So this i just a one shot I wrote on the day of Sian's departure...sad we know.

Disclaimer: I own nothing.


It was never easy after Sian left, for either of them. For days, the only image in Sian's mind while she remained curled up on the sofa at her mum's staring at her dress on the door handle was that image of Sophie's face as she had pounded relentlessly against the window of the car. It's never easy to say goodbye but Sian didn't want to give Sophie the satisfaction of one and to be honest, the brunette hadn't deserved it because Sophie had been a heartless cow in all she'd attempted in her deception.
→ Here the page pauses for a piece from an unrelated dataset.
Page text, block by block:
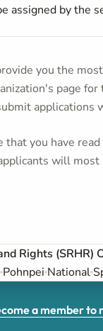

She covered up every lie with another and how Sian had thought she could go to that registry office and put down her name to be betrothed to that lying, back-stabbing, heartless cow had been beyond her knowledge. Sophie had continued to speak through her teeth the entire day and when it had finally come out, Sian had lost it completely. She hated her. She had flamin' hated Sophie and she had never taken the words back. She never wanted to. People say that when you cut yourself you shouldn't cover it and should instead allow it to have air but Sian's wounds didn't want to breathe.

She wanted to hide and cover herself up because to be so exposed would leave her ashamed and open. She had put everything on the line for that girl and had only been repaid with a lover who had had a fling with another. And though Sophie had told her talking to her about Amber didn't matter because it wasn't relevant, who cared? It had been the lies. Always the fucking lies! And that bollocks about being scared and frightened. Ha! They had been nothing more than pathetic excuses that Sian wished she'd been able to see through because when it really came down to it, Sophie was as easy to read as a book but Sian had been so blinded by her devotion that hadn't seemed to matter to anyone.

And nobody told her. People she thought were her friends. People she could trust! Rosie. Sunita. Even Amber! But then it was clear that perhaps they had tried. Well, Amber at least had tried and from what she'd heard when she'd stood unannounced on the staircase, it had happened ages ago so why the wait? Why do people think time will heal things because it doesn't.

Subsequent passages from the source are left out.